Schnell­schüs­se des Auf­trag­ge­bers ver­bie­ten sich dem­ge­gen­über. Er soll­te einer­seits nicht all­zu lan­ge zuwar­ten oder gar neue Ver­trä­ge mit einem Auf­trag­neh­mer abschlie­ßen, der gera­de erst Insol­venz­an­trag gestellt hat, zumin­dest wenn er sich die insol­venz­ab­hän­gi­ge Ver­trags­lö­sung erhal­ten möch­te und kei­ne durch­grei­fen­den wirt­schaft­li­chen Grün­de dafür gel­tend machen kann. Ande­rer­seits soll­te er die Ent­schei­dung nicht über­stür­zen, denn sie ist recht­lich vor­aus­set­zungs­reich und kann wirt­schaft­lich weit­rei­chen­de Fol­gen haben. Letzt­lich emp­fiehlt sich also eine gründ­li­che anwalt­li­che Prü­fung sowie Ver­tre­tung im Ein­zel­fall. Sie allein gewähr­leis­tet die größt­mög­li­che Risi­ko­mi­ni­mie­rung für den ggf. kün­di­gungs­wil­li­gen Auf­trag­ge­ber. 

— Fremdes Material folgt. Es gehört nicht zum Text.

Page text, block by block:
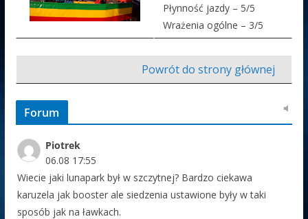
Płynność jazdy – 5/5
Wrażenia ogólne – 3/5
Powrót do strony głównej
Forum
Piotrek
06.08 17:55
Wiecie jaki lunapark był w szczytnej? Bardzo ciekawa
karuzela jak booster ale siedzenia ustawione były w taki
sposób jak na ławkach.
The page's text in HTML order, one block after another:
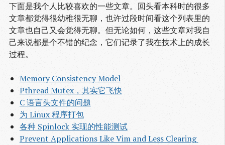
下面是我个人比较喜欢的一些文章。回头看本科时的很多
文章都觉得很幼稚很无聊，也许过段时间看这个列表里的
文章也自己又会觉得无聊。但无论如何，这些文章对我自
己来说都是个不错的纪念，它们记录了我在技术上的成长
过程。
Memory Consistency Model
Pthread Mutex，其实它飞快
C 语言头文件的问题
为 Linux 程序打包
各种 Spinlock 实现的性能测试
Prevent Applications Like Vim and Less Clearing
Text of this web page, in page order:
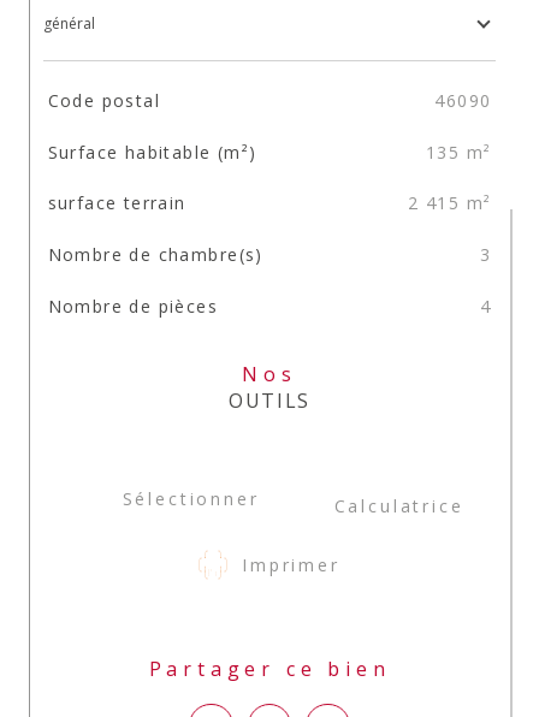
général
TRAD_SIROCCO_Caracteristique
Code postal 46090
Surface habitable (m²) 135 m²
surface terrain 2 415 m²
Nombre de chambre(s) 3
Nombre de pièces 4
Nos
OUTILS
Sélectionner Calculatrice
Imprimer
Partager ce bien
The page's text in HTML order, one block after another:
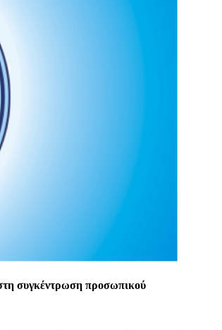
συγκέντρωση προσωπικού
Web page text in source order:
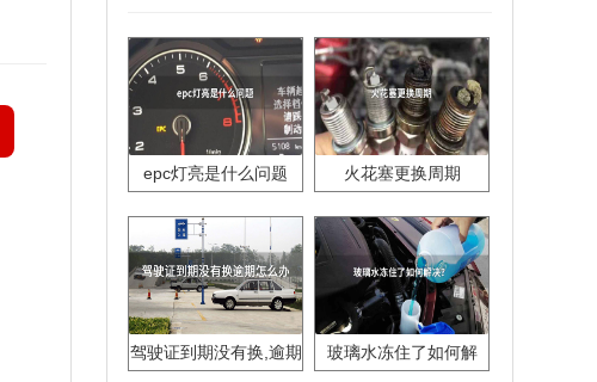
epc灯亮是什么问题 火花塞更换周期
驾驶证到期没有换,逾期
玻璃水冻住了如何解
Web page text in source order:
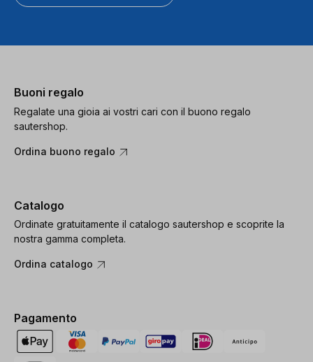
Buoni regalo
Regalate una gioia ai vostri cari con il buono regalo
sautershop.
Ordina buono regalo
Catalogo
Ordinate gratuitamente il catalogo sautershop e scoprite la
nostra gamma completa.
Ordina catalogo
Pagamento
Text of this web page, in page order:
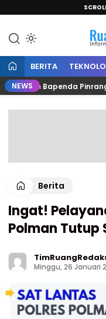
BERITA
NEWS
Bapenda Pinrang
Berita
Ingat!
Polman Tutup
Minggu, 26 Januari
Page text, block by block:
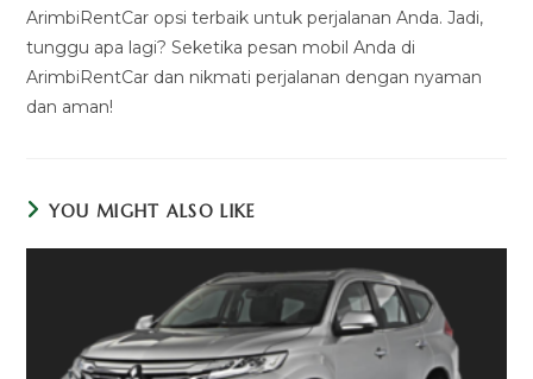
ArimbiRentCar opsi terbaik untuk perjalanan Anda. Jadi,
tunggu apa lagi? Seketika pesan mobil Anda di
ArimbiRentCar dan nikmati perjalanan dengan nyaman
dan aman!
YOU MIGHT ALSO LIKE
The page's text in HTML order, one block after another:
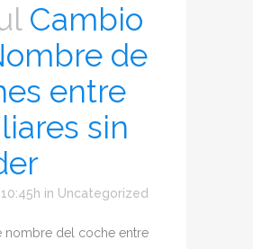
Cambio
de
entre
sin
in Uncategorized
nombre del coche entre
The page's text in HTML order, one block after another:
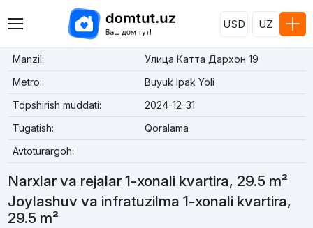
USD UZ
Manzil:
Улица Катта Дархон 19
Metro:
Buyuk Ipak Yoli
Topshirish muddati:
2024-12-31
Tugatish:
Qoralama
Avtoturargoh:
Narxlar va rejalar 1-xonali kvartira, 29.5 m²
Joylashuv va infratuzilma 1-xonali kvartira,
29.5 m²
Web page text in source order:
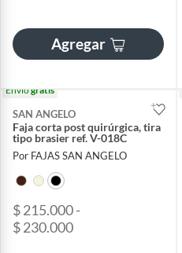
Agregar
Envíogratis
SAN ANGELO
Faja corta post quirúrgica, tira
tipo brasier ref. V-018C
Por FAJAS SAN ANGELO
$ 215.000 -
$ 230.000
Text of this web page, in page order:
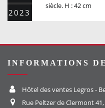
2023
siècle. H : 42 cm
INFORMATIONS
Hôtel des ventes Legros -
Rue Peltzer de Clermont
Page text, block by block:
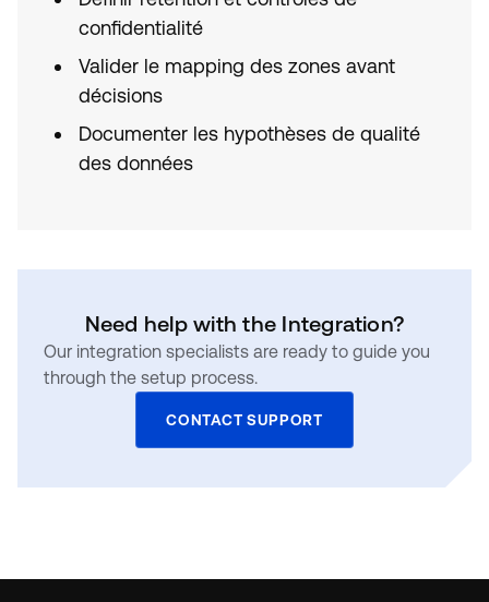
confidentialité
Valider le mapping des zones avant
décisions
Documenter les hypothèses de qualité
des données
Need help with the Integration?
Our integration specialists are ready to guide you
through the setup process.
CONTACT SUPPORT
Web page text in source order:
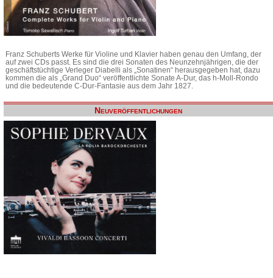
Franz Schuberts Werke für Violine und Klavier haben genau den Umfang, der
auf zwei CDs passt. Es sind die drei Sonaten des Neunzehnjährigen, die der
geschäftstüchtige Verleger Diabelli als „Sonatinen“ herausgegeben hat, dazu
kommen die als „Grand Duo“ veröffentlichte Sonate A-Dur, das h-Moll-Rondo
und die bedeutende C-Dur-Fantasie aus dem Jahr 1827.
Neuveröffentlichungen
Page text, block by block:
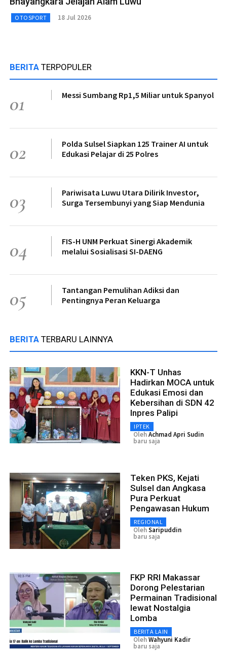
OTOSPORT 18 Jul 2026
BERITA TERPOPULER
01 Messi Sumbang Rp1,5 Miliar untuk Spanyol
02
Polda Sulsel Siapkan 125 Trainer AI untuk
Edukasi Pelajar di 25 Polres
03
Pariwisata Luwu Utara Dilirik Investor,
Surga Tersembunyi yang Siap Mendunia
04
FIS-H UNM Perkuat Sinergi Akademik
melalui Sosialisasi SI-DAENG
05
Tantangan Pemulihan Adiksi dan
Pentingnya Peran Keluarga
BERITA TERBARU LAINNYA
KKN-T Unhas
Hadirkan MOCA untuk
Edukasi Emosi dan
Kebersihan di SDN 42
Inpres Palipi
IPTEK
OlehAchmad Apri Sudin
baru saja
Teken PKS, Kejati
Sulsel dan Angkasa
Pura Perkuat
Pengawasan Hukum
REGIONAL
OlehSaripuddin
baru saja
FKP RRI Makassar
Dorong Pelestarian
Permainan Tradisional
lewat Nostalgia
Lomba
BERITA LAIN
OlehWahyuni Kadir
baru saja
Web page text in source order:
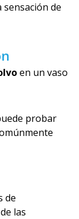
de
en un vaso
probar
de
las
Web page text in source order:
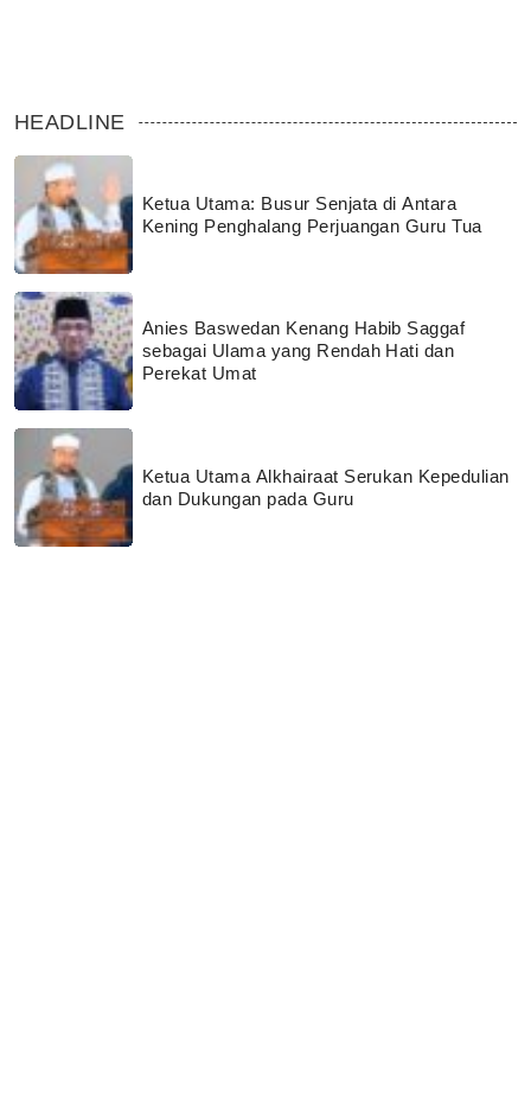
HEADLINE
Ketua Utama: Busur Senjata di Antara
Kening Penghalang Perjuangan Guru Tua
Anies Baswedan Kenang Habib Saggaf
sebagai Ulama yang Rendah Hati dan
Perekat Umat
Ketua Utama Alkhairaat Serukan Kepedulian
dan Dukungan pada Guru
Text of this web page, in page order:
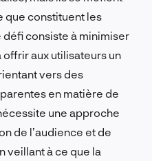
que constituent les
consiste à minimiser
aux utilisateurs un
vers des
en matière de
une approche
de l’audience et de
veillant à ce que la
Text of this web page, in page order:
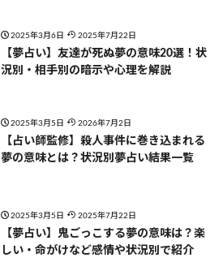
2025年3月6日 2025年7月22日
【夢占い】友達が死ぬ夢の意味20選！状
況別・相手別の暗示や心理を解説
2025年3月5日 2026年7月2日
【占い師監修】殺人事件に巻き込まれる
夢の意味とは？状況別夢占い結果一覧
2025年3月5日 2025年7月22日
【夢占い】鬼ごっこする夢の意味は？楽
しい・命がけなど感情や状況別で紹介
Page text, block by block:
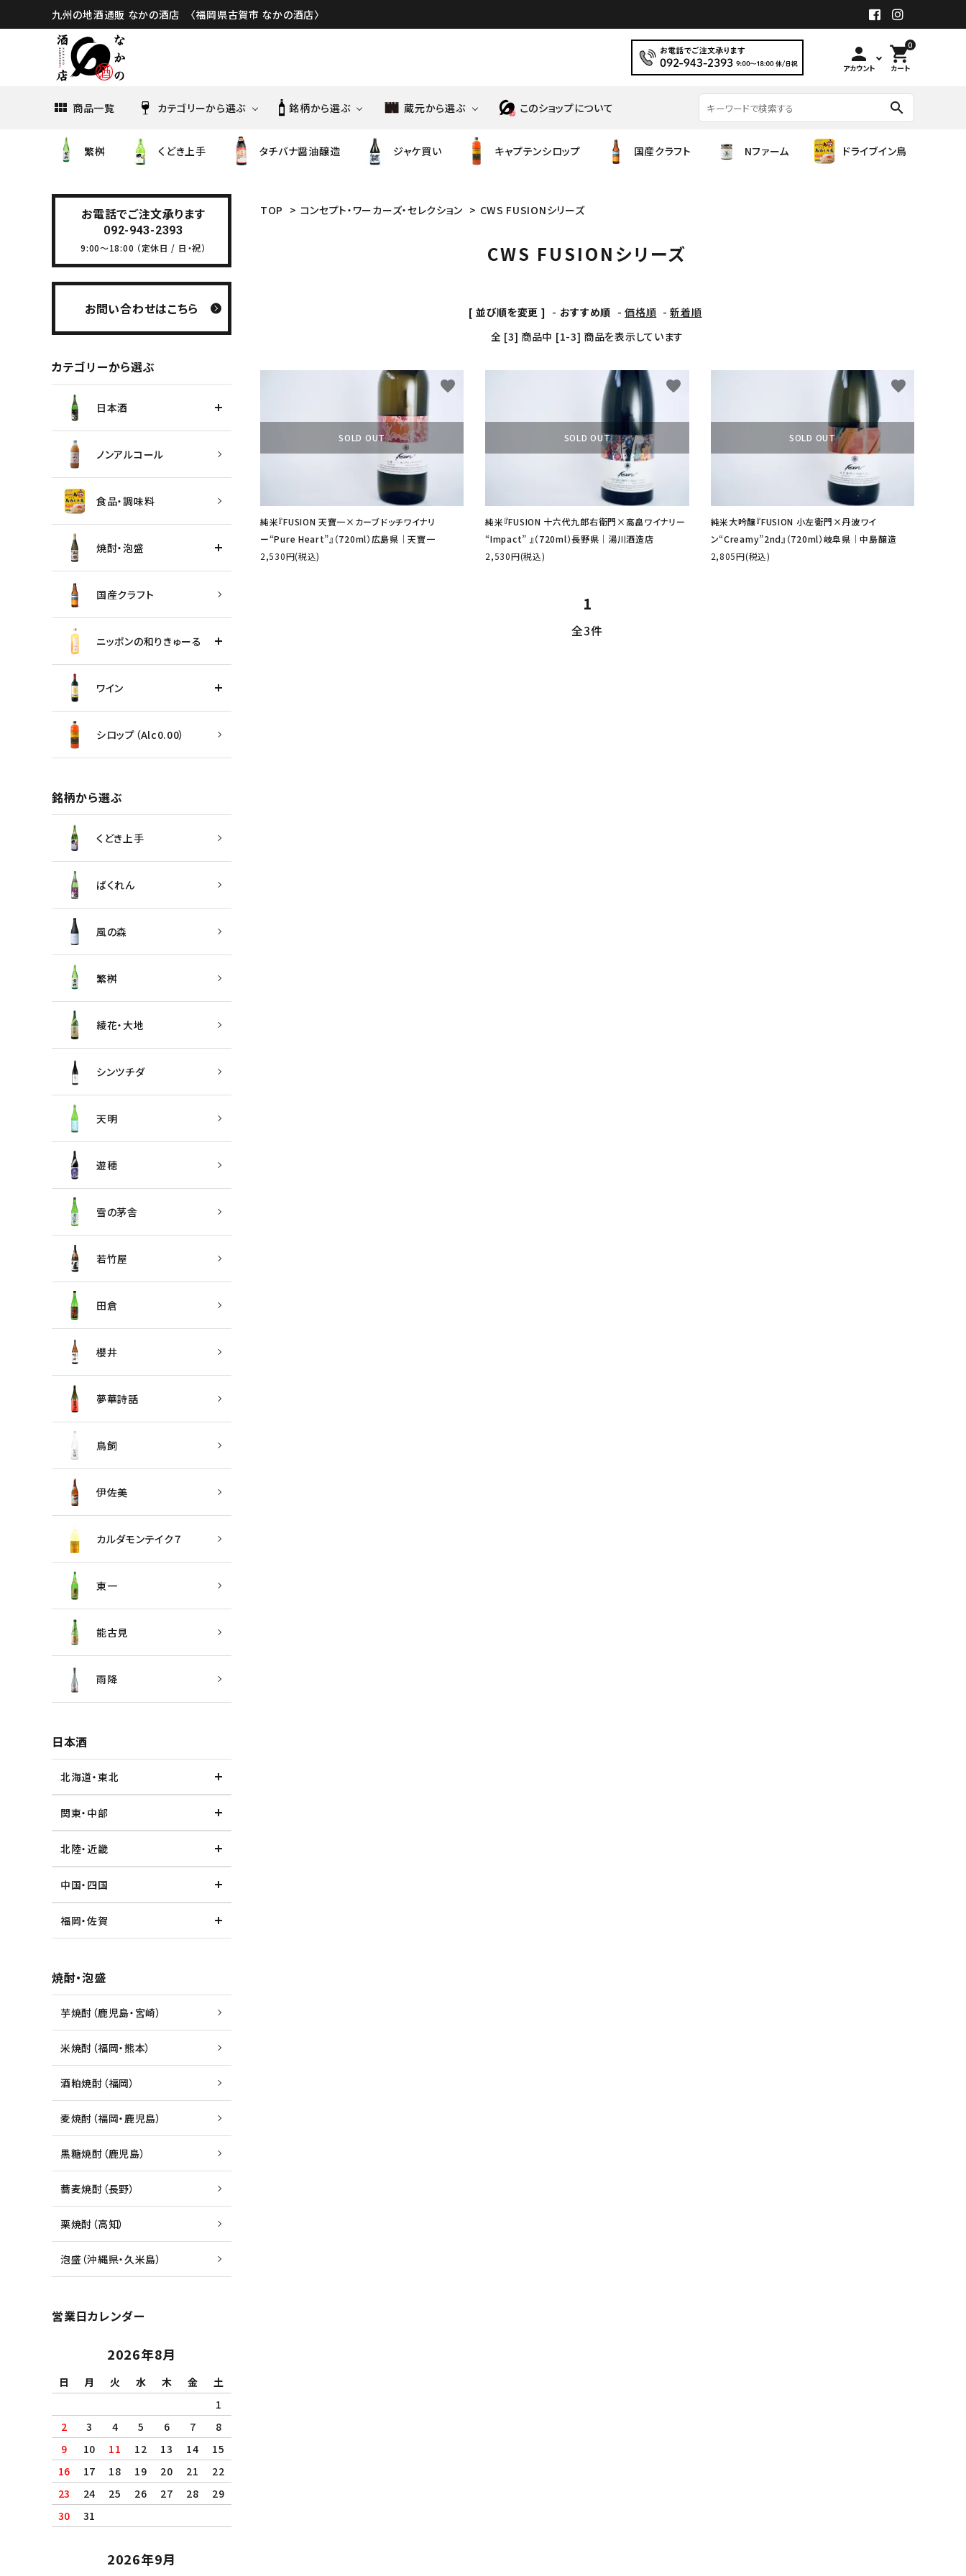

Die­ser Rechts­tipp ersetzt kei­nen anwalt­li­chen Rat im Ein­zel­fall. Er ist natur­ge­mäß unvoll­stän­dig, auch ist er nicht auf Ihren Fall bezo­gen und stellt zudem eine Moment­auf­nah­me dar, da sich gesetz­li­che Grund­la­gen und Recht­spre­chung im Lauf der Zeit ändern. Er kann und will nicht alle denk­ba­ren Kon­stel­la­tio­nen abde­cken, dient Unter­hal­tungs- und Erst­ori­en­tie­rungs­zwe­cken und soll Sie zur früh­zei­ti­gen Abklä­rung von Rechts­fra­gen moti­vie­ren, nicht aber davon abhal­ten.